David Gross of No Trace Camping, the company behind Michael Dowse’s Goon and his latest feature The F Word, which has its world premiere at Toronto International Film Festival (TIFF), adds: “Canada has gotten a lot better since the independent market got more difficult in 2008.
“We are very much like the US but we have a lot more soft money. As an indie it’s easier to be based here. We have stable tax credits that the banks will cashflow. We have A-list crews and we have cities that can double as any city in the US. For a small country, we have a sizeable amount of homegrown talent.”
Growing infrastructure
Toronto-based Don Carmody, who is in post on Paul WS Anderson’s epic Toronto-shot Pompeii and produced the Resident Evil and Silent Hill franchises, has shot all over the world but mostly in Canada on treaty co-productions.
He says infrastructure has “clearly grown” over the years and notes tax credits in Toronto and Montreal were enhanced three to four years ago to cover all spend. Meanwhile, the softening of the strong Canadian dollar has helped on US shoots.
Vancouver-based White Noise producer Shawn Williamson points out the advantages of Canada’s deep crew base and British Columbia’s shared time zone with Los Angeles. “They shot 90% of The A-Team here,” he says. “I did The Company You Keep, which was set from the east coast to the west coast of the US but shot all in Vancouver.”
Studio Bron Animation sits on a large site outside Vancouver. “It makes sense shooting there,” says Bron managing director Aaron Gilbert. “We have a very mature tax-credit system in British Columbia. Some of the US states don’t have such attractive incentives. In Vancouver there’s a tremendous, deep, talented labour force.”

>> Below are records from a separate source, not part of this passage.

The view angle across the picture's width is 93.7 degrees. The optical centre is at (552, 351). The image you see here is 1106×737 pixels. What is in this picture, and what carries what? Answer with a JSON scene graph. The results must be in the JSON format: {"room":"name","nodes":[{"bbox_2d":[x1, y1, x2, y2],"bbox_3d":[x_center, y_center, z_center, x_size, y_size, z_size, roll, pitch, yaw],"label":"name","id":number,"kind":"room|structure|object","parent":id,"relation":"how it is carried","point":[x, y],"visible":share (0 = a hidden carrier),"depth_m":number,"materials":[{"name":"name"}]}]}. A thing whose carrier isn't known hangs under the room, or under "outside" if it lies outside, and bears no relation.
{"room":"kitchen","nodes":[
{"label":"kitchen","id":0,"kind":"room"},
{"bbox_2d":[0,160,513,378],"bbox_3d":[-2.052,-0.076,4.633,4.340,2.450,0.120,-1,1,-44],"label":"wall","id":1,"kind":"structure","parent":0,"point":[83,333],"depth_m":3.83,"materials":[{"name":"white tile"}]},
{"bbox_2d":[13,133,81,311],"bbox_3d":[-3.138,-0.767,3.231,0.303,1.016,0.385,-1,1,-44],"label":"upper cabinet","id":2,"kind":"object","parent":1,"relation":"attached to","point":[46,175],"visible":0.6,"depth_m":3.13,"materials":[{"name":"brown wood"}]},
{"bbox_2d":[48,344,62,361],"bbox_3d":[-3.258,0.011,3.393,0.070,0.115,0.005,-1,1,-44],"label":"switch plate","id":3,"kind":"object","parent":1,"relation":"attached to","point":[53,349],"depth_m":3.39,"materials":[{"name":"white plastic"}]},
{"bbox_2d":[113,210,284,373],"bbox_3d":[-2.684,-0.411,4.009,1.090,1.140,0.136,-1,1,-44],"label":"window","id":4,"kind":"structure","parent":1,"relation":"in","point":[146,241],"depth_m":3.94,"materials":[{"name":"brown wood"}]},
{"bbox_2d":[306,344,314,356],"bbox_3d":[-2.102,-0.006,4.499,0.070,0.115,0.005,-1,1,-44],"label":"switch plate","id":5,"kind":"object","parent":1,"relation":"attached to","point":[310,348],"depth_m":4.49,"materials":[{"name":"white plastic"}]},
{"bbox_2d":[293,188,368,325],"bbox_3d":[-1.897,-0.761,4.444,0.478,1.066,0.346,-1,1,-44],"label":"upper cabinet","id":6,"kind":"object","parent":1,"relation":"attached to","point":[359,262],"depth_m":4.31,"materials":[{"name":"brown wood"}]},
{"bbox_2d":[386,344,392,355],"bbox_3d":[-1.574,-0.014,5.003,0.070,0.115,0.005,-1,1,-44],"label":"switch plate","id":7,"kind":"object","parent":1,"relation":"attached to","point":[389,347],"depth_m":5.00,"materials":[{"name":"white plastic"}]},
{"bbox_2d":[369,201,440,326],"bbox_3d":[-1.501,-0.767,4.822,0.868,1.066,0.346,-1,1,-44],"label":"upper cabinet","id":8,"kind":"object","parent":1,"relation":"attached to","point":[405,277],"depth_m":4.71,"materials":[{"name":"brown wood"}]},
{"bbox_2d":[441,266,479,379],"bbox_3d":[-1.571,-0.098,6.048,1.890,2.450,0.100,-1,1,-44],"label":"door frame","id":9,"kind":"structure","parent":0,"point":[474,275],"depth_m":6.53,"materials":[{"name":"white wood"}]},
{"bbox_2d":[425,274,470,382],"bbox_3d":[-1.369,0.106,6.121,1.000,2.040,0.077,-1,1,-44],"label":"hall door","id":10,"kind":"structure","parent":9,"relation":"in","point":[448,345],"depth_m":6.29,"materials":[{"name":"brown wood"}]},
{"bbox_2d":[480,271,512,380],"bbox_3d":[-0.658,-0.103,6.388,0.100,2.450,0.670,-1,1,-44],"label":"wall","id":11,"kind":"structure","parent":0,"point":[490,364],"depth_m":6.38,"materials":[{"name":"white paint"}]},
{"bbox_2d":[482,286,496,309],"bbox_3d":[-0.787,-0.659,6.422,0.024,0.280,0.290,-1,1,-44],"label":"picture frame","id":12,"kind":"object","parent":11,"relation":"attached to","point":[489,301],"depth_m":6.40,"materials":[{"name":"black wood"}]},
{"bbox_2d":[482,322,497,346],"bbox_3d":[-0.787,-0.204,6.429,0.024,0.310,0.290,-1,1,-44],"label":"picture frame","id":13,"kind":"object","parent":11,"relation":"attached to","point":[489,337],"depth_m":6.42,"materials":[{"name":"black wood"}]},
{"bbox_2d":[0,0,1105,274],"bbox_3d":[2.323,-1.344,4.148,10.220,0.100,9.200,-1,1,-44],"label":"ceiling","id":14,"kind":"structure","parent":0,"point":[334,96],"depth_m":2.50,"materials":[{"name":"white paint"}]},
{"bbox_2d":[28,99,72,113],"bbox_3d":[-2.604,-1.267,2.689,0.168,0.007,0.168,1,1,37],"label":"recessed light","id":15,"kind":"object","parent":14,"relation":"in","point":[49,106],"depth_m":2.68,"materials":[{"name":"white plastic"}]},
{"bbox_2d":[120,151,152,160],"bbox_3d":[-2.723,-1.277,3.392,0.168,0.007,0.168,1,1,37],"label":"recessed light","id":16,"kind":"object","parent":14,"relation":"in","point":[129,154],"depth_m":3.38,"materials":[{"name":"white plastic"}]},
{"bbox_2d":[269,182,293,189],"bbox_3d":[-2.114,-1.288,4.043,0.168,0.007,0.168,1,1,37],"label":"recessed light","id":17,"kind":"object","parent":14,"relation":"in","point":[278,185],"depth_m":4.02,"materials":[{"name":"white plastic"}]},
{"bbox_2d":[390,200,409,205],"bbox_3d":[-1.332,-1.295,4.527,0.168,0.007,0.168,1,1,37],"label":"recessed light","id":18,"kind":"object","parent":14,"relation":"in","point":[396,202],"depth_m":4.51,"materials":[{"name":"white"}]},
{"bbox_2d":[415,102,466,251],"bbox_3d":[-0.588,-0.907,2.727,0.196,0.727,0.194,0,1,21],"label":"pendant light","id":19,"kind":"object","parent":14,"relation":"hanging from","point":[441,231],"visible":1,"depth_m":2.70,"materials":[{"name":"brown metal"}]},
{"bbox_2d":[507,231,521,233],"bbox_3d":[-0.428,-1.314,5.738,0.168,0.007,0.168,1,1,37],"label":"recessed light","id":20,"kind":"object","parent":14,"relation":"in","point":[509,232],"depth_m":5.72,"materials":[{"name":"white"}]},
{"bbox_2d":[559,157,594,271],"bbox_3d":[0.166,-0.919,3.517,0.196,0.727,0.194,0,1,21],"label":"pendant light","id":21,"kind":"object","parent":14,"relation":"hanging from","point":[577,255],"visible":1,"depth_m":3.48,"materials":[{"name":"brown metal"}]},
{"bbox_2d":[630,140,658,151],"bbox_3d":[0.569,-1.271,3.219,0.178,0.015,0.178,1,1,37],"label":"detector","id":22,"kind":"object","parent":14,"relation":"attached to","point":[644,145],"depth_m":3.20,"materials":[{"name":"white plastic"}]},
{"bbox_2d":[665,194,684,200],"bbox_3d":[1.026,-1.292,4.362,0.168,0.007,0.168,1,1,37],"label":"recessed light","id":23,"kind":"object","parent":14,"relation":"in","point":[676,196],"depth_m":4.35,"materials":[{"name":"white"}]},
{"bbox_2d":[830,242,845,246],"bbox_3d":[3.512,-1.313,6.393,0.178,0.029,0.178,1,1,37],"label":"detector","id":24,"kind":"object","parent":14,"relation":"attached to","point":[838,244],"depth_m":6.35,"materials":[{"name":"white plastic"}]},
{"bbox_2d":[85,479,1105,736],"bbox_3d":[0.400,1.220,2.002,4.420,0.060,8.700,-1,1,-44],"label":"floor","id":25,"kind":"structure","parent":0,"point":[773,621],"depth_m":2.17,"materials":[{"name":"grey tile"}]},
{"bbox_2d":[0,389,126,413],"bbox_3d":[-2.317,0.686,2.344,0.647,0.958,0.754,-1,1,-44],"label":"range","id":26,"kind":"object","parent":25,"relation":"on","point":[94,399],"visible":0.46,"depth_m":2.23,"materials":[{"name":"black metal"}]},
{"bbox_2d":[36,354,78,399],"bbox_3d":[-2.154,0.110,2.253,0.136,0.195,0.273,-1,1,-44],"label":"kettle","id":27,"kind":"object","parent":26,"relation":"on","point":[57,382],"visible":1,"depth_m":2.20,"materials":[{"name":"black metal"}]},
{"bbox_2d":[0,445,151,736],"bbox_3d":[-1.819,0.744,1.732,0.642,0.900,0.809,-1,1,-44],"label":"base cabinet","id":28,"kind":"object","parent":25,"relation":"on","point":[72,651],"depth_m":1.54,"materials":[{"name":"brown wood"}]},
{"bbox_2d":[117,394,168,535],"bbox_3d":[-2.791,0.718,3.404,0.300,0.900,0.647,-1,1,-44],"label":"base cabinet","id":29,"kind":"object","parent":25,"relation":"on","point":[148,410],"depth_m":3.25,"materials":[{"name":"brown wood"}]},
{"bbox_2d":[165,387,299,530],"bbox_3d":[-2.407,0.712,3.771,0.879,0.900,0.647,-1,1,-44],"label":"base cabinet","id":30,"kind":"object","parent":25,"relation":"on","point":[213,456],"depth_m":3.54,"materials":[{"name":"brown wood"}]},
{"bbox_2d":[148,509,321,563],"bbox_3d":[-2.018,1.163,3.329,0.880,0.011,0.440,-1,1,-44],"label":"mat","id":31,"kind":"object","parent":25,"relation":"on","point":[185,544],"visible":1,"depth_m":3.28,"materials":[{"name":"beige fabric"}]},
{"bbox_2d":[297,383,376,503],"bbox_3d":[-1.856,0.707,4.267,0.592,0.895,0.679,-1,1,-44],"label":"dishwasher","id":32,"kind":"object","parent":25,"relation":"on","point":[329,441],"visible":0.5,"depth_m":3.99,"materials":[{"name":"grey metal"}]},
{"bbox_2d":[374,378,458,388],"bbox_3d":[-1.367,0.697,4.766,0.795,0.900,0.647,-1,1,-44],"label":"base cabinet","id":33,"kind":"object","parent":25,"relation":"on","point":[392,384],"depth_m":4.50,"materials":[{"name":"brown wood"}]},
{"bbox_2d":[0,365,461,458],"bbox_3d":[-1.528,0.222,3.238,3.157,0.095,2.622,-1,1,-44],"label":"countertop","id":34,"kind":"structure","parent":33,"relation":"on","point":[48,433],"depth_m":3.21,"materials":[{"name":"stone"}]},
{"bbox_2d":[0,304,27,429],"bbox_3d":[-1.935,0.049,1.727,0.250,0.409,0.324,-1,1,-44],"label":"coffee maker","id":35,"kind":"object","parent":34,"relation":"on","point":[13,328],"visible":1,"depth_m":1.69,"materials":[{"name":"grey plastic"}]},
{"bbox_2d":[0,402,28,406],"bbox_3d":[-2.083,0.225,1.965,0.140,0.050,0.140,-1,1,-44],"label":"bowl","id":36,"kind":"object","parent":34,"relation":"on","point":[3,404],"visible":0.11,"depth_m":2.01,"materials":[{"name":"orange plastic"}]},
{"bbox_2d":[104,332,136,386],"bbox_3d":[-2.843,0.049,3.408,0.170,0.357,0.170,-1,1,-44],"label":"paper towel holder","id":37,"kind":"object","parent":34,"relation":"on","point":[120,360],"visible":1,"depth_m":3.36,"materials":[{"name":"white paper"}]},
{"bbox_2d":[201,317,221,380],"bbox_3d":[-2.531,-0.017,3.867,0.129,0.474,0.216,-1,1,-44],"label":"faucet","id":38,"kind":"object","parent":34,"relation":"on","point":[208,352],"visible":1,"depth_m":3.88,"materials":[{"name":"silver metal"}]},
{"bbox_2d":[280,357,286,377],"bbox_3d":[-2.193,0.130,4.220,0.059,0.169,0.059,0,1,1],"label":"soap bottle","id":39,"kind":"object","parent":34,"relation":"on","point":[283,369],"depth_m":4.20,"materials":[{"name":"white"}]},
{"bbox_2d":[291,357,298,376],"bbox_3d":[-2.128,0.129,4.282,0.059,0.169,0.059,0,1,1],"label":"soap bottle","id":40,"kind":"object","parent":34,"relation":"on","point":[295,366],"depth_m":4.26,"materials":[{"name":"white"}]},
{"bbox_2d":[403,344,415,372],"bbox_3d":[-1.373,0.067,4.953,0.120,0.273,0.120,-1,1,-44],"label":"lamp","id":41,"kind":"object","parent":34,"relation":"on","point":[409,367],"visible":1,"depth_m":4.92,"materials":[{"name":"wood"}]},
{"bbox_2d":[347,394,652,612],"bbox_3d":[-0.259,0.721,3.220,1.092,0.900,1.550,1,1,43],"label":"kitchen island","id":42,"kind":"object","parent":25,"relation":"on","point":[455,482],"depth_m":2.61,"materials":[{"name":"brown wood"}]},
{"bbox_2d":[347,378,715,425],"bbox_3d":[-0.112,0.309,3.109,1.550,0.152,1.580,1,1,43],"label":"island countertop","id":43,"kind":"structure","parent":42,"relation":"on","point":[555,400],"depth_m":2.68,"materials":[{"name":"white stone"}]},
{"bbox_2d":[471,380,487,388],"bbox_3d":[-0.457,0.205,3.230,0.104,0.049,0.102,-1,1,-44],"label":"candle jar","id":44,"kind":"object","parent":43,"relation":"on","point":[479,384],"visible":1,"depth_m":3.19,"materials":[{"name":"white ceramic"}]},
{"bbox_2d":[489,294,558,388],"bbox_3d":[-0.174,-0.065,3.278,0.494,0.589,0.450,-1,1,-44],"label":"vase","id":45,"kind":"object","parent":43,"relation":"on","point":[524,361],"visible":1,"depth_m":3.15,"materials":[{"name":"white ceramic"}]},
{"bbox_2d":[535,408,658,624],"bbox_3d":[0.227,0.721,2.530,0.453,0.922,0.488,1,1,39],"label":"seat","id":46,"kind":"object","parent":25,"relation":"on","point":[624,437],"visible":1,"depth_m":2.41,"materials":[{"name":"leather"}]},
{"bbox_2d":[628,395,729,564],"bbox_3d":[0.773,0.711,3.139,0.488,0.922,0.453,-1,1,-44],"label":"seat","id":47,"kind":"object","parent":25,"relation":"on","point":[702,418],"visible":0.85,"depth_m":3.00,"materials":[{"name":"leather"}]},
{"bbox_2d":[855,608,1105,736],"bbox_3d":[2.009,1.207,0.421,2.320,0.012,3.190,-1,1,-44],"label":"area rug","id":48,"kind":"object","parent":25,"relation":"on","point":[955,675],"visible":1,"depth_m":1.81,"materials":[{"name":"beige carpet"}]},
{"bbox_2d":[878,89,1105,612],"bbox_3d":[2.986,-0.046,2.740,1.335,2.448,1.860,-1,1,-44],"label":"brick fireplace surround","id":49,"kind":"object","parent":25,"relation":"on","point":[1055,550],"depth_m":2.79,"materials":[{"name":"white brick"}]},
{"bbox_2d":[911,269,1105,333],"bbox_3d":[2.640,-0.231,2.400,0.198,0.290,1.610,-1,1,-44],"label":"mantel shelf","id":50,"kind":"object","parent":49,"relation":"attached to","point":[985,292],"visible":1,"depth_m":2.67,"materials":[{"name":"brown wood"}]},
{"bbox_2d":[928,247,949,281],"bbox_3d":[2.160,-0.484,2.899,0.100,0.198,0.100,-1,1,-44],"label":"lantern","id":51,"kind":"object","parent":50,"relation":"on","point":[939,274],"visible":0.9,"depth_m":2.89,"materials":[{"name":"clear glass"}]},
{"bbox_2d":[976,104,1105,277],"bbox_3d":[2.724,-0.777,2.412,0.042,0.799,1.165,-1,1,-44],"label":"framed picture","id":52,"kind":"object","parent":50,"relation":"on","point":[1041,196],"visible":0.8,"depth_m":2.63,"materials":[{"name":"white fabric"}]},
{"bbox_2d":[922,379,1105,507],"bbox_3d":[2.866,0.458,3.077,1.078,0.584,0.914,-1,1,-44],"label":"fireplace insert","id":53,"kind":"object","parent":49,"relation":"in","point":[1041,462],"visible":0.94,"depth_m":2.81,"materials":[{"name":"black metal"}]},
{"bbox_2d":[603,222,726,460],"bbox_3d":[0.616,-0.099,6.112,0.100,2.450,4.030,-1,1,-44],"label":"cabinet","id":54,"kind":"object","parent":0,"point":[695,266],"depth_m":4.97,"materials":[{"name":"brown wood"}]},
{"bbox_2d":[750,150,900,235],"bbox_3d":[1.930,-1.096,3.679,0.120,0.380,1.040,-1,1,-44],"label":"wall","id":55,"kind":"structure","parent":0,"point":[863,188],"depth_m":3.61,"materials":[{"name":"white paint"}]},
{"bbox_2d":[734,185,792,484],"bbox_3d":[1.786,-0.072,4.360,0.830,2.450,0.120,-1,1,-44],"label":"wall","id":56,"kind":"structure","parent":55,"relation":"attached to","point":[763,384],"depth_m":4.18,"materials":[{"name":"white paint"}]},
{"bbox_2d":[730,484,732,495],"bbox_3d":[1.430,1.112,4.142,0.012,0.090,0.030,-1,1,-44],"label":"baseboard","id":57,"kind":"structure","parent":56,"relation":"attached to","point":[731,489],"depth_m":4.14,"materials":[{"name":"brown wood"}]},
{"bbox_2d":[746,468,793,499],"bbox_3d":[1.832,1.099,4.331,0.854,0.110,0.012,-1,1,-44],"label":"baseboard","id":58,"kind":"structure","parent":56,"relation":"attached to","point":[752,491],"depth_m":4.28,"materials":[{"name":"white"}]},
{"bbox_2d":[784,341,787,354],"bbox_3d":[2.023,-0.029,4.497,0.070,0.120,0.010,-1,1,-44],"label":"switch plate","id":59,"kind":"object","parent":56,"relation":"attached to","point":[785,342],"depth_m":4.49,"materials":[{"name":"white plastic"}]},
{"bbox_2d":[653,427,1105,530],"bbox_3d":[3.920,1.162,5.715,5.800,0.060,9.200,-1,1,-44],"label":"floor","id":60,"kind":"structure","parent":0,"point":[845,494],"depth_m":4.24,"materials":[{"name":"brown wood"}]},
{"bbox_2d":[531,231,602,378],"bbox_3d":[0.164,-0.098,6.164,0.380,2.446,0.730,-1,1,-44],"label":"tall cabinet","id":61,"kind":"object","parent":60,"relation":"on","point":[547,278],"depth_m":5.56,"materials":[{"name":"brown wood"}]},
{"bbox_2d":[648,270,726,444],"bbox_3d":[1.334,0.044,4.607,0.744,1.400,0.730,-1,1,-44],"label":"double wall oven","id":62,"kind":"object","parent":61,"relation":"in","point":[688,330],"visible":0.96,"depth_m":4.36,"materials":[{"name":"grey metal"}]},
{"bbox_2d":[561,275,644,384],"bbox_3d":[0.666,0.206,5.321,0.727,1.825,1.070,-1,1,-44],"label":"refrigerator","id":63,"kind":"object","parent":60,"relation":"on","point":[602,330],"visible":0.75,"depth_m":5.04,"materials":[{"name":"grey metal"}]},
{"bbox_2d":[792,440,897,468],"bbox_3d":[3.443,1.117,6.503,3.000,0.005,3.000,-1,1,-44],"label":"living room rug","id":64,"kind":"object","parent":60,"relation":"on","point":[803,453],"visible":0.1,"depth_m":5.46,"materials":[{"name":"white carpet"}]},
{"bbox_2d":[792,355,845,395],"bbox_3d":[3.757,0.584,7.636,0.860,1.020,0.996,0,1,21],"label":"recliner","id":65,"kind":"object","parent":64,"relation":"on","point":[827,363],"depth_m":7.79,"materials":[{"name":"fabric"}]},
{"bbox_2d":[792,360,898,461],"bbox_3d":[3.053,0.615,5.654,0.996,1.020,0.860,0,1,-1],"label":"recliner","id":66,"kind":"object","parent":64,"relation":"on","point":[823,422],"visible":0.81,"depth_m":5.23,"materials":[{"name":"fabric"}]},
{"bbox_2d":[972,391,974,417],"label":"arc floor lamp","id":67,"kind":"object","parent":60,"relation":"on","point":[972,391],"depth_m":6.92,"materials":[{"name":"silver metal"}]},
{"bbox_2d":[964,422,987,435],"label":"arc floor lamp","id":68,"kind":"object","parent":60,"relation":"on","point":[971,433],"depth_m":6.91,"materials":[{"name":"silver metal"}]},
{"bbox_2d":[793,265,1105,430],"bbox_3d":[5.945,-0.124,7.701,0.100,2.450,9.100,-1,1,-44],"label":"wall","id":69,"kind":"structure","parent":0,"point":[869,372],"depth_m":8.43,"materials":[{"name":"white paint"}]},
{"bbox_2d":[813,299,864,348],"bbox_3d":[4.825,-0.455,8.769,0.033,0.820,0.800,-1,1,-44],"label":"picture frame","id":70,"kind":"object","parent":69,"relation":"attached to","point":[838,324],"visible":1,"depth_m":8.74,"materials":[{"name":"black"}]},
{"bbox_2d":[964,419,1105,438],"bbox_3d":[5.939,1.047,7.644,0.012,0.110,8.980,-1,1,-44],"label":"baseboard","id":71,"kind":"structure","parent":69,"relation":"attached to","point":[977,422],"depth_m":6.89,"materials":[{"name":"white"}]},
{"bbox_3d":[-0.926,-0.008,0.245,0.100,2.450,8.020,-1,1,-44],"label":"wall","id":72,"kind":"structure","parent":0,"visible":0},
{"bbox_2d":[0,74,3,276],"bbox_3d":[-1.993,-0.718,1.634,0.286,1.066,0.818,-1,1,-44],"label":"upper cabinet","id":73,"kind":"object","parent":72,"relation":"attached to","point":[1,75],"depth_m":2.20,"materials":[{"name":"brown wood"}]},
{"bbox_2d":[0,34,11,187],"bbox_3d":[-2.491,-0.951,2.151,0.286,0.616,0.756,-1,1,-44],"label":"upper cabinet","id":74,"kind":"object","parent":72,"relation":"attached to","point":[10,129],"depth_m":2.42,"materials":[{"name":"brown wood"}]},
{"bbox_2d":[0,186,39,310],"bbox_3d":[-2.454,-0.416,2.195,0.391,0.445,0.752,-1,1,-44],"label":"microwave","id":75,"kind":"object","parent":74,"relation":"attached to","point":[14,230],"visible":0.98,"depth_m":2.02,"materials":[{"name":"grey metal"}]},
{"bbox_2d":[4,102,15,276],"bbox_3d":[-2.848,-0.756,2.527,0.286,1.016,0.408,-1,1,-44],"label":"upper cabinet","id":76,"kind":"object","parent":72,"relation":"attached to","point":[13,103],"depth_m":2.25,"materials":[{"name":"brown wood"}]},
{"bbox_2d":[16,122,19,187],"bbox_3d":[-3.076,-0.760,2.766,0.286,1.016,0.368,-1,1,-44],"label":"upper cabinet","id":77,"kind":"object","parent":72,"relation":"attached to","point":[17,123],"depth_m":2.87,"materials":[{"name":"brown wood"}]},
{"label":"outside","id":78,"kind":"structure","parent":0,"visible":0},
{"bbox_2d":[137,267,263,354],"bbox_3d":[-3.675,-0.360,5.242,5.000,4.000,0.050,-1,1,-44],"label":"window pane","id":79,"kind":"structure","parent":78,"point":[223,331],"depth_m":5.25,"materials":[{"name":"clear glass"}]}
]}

‘There is pride in the talent who stay in Canada or come back to make pictures’
Martin Katz, Academy of Canadian Cinema & Television
On the other side of the country, Pinewood Toronto Studios houses a 45,900 sq ft megastage - the only one of its kind in Canada - and a pivotal moment for the studio came when it landed Sony’s Total Recall shoot. But the business plan very much involves Canadian shoots, says vice-president of international sales Eoin Egan. “We work with their rates because they cannot pay US studio rates.”
Every Canadian production wants to keep costs as low as possible, so qualifying for local backing is of the utmost importance. The NFB, run by government film commissioner and chairman Tom Perlmutter, is a “producer with money” that deploys a relatively small annual budget of $58m (c$60m). “We want to create engaging works that others cannot do because the risks are too great or it’s too controversial,” says Perlmutter.
On a far bigger scale there is Telefilm Canada, the country’s leading investor in local content. “Our mandate is to develop and promote the Canadian audiovisual industry in Canada and abroad,” says executive director Carolle Brabant. “We are present in all the value chain.”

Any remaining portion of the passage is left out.